Recent thinkings came into a similar way, wondering if the chaotic outer KBO belt and its abrupt cutt-off would result simply from collisions between accretions disks, which would be relatively common in star formation zones. Many puzzling features could also result from a deeper interaction, for instance large planets into very excentric orbits, of very close from their star.

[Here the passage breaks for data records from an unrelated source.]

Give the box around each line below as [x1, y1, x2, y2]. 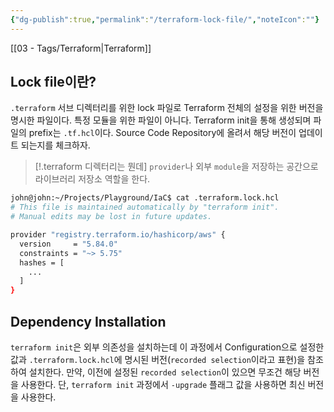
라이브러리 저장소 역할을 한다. [34, 173, 151, 185]
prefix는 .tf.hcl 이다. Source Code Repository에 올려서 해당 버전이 [28, 127, 297, 139]
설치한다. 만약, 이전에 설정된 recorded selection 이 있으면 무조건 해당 [28, 366, 302, 378]
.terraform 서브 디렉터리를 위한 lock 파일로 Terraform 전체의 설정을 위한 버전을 [10, 102, 324, 114]
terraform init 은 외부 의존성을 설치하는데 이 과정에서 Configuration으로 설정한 [10, 341, 325, 353]
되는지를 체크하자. [20, 139, 91, 151]
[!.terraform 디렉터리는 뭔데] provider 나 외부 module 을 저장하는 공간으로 [34, 161, 319, 173]
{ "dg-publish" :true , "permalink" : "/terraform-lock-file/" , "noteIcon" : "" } [10, 14, 320, 25]
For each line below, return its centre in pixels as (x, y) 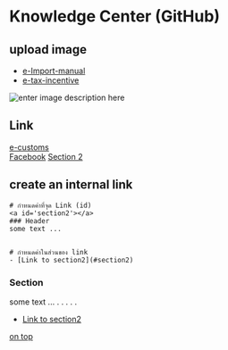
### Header (30, 221)
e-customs (29, 147)
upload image (48, 50)
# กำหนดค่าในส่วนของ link (49, 252)
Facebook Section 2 (46, 156)
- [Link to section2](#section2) (72, 260)
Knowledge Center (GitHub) (115, 17)
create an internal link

I think we should think of an accretion disk as something complex, formed of lumps of various materials and various speeds, with an history of interacting each other and with other disks, before being constrained to take the relatively regular position we see today.

Eventually it would not be astonishing if other planets of our sytem, or some KBO, would appear to come from different nebulae, with different composition. Pluto and KBOs are good candidates for this, as they may result from matter swaps between two colliding disks. For instance radioisotopic analysis show that Earth and common meteorites all formed from materials of a supernova some 20 millions years before accretion (I have not the exact figures in head). But similar radioisotopic analysis with comets or other far objetcs may show some with a different origin, perhaps another supernova, of another older source of matter.